(Given entries begins)

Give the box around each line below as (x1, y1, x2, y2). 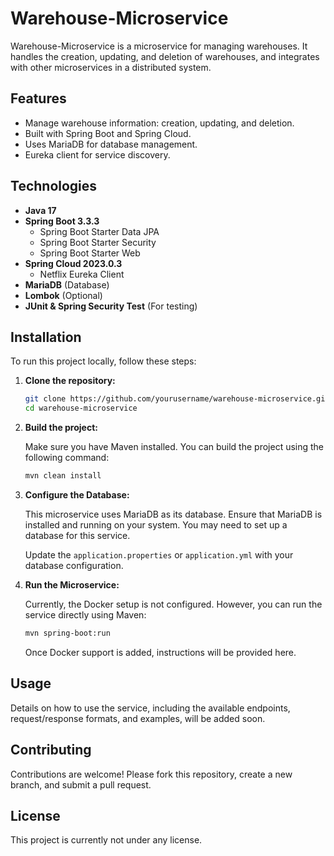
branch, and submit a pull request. (10, 778, 152, 791)
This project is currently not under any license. (10, 834, 203, 846)
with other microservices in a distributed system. (10, 61, 212, 73)
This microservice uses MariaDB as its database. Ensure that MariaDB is (24, 508, 323, 520)
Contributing (10, 742, 92, 759)
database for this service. (24, 530, 131, 541)
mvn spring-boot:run (24, 628, 111, 638)
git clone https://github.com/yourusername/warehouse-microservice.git (24, 394, 330, 404)
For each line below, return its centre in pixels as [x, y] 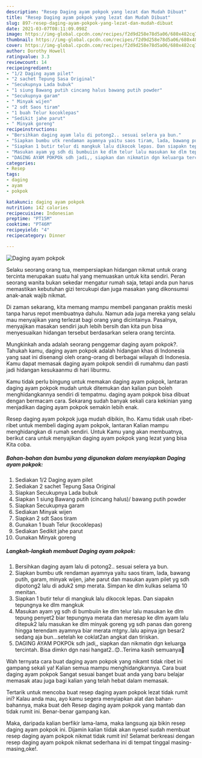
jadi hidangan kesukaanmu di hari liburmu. [59, 370]
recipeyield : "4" [28, 230]
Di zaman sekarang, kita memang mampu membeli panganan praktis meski [99, 307]
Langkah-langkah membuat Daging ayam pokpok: [71, 551]
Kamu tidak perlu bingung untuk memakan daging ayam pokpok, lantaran [97, 381]
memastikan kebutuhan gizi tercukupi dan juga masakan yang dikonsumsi [98, 289]
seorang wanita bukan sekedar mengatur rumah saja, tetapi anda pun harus [100, 282]
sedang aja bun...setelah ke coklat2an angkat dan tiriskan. [87, 637]
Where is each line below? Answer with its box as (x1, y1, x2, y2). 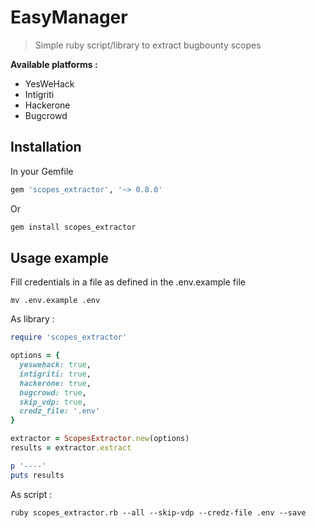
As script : (10, 488, 53, 500)
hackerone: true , (19, 378, 92, 388)
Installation (10, 139, 82, 156)
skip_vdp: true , (19, 397, 87, 407)
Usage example (10, 249, 110, 266)
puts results (10, 470, 65, 480)
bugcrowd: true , (19, 387, 87, 398)
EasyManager (10, 6, 128, 29)
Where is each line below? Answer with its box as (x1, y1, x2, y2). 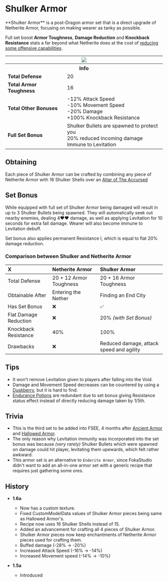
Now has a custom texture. (19, 505, 75, 511)
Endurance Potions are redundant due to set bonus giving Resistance (12, 392, 155, 398)
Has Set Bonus (7, 303, 42, 310)
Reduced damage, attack (99, 340, 159, 347)
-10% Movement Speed (66, 101, 125, 108)
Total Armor (7, 81, 37, 88)
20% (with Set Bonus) (99, 314, 152, 321)
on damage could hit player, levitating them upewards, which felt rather (12, 447, 159, 453)
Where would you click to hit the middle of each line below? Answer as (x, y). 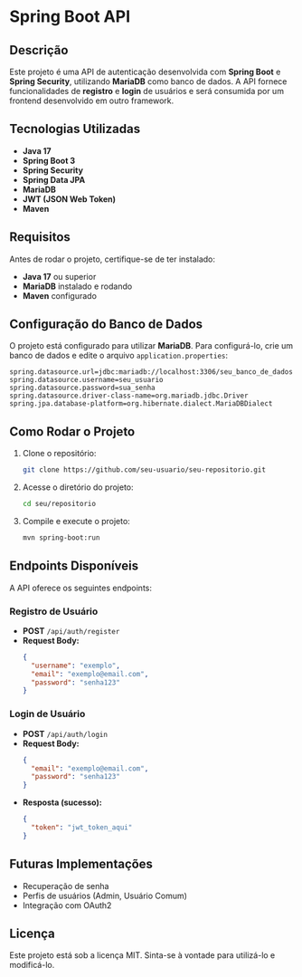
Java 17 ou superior (59, 276)
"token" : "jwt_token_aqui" (82, 828)
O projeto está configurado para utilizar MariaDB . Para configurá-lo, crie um (151, 346)
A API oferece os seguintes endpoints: (80, 588)
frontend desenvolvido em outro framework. (92, 101)
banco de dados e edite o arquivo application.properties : (119, 356)
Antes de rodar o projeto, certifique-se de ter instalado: (112, 259)
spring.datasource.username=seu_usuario (87, 380)
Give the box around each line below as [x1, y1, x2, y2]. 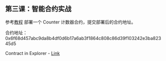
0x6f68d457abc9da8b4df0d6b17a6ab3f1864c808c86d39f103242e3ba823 [5, 35, 161, 41]
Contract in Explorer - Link [5, 50, 60, 56]
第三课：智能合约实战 [5, 4, 71, 13]
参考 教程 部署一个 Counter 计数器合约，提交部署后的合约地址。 [5, 19, 136, 25]
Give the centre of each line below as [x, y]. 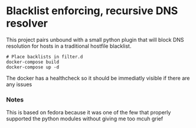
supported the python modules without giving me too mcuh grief [85, 119]
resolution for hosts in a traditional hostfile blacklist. [69, 46]
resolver [27, 23]
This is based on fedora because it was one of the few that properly [89, 113]
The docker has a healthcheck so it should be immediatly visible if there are [98, 78]
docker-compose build [33, 62]
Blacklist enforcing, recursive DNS [92, 11]
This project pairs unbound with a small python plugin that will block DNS [95, 40]
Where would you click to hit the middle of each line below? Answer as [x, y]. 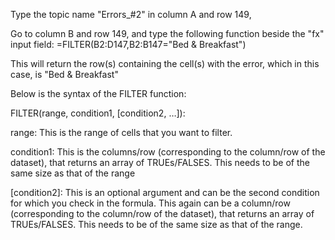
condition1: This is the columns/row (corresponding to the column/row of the [168, 152]
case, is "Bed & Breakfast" [64, 74]
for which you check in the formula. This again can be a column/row [150, 203]
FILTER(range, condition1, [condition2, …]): [98, 113]
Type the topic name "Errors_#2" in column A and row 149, [131, 14]
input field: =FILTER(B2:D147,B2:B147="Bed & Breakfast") [128, 44]
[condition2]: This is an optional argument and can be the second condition [165, 192]
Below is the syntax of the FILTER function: [98, 93]
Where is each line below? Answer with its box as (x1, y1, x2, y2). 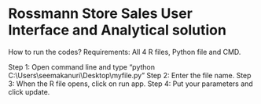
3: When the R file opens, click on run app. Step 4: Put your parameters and (8, 79, 253, 88)
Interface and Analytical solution (8, 21, 226, 39)
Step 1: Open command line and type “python (8, 62, 156, 71)
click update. (8, 87, 50, 96)
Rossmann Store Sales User (8, 5, 193, 23)
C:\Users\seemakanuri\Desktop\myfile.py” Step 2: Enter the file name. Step (8, 70, 252, 80)
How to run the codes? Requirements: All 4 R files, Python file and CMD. (8, 47, 241, 56)
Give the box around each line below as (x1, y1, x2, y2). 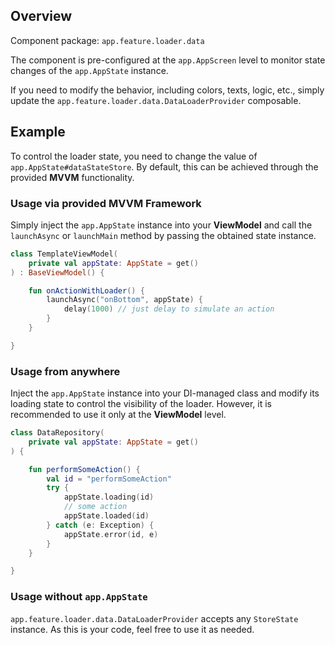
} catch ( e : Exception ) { (46, 520, 155, 530)
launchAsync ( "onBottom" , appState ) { (46, 295, 203, 305)
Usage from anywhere (10, 364, 121, 378)
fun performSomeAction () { (28, 464, 141, 474)
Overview (10, 8, 73, 25)
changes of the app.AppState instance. (10, 64, 169, 76)
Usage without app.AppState (10, 590, 148, 604)
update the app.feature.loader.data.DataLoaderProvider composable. (10, 94, 302, 106)
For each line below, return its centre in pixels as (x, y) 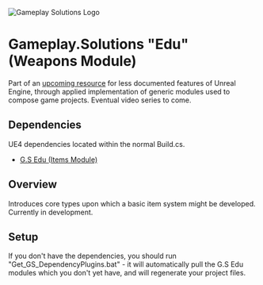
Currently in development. (51, 212)
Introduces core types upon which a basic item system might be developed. (132, 203)
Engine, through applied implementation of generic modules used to (119, 91)
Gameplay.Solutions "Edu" (98, 44)
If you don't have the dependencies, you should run (92, 256)
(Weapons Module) (72, 62)
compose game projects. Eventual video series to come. (100, 100)
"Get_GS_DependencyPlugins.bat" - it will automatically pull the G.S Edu (126, 264)
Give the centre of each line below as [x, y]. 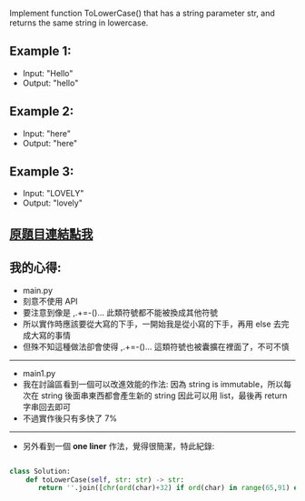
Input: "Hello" [48, 73]
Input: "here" [46, 133]
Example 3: [42, 172]
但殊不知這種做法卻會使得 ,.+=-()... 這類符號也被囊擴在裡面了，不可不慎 [156, 346]
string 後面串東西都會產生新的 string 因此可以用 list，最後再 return [164, 396]
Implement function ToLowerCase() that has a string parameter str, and [142, 13]
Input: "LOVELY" [53, 194]
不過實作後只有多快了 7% [70, 418]
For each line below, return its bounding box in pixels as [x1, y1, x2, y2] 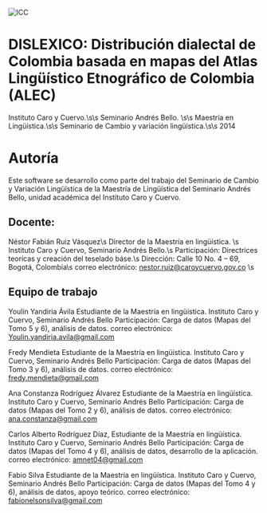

(Given entries ends)

▶ [Exercise goal]:
Skip every picture, and restate word for word only the lines above from the line containing "Answer as (x, y)." to the line containing "banco de dados", both of them included.

▶ [Task answer]:
Where would you click to hit the middle of each line below? Answer as (x, y). 
Java 17 ou superior (59, 276)
"token" : "jwt_token_aqui" (82, 828)
O projeto está configurado para utilizar MariaDB . Para configurá-lo, crie um (151, 346)
A API oferece os seguintes endpoints: (80, 588)
frontend desenvolvido em outro framework. (92, 101)
banco de dados e edite o arquivo application.properties : (119, 356)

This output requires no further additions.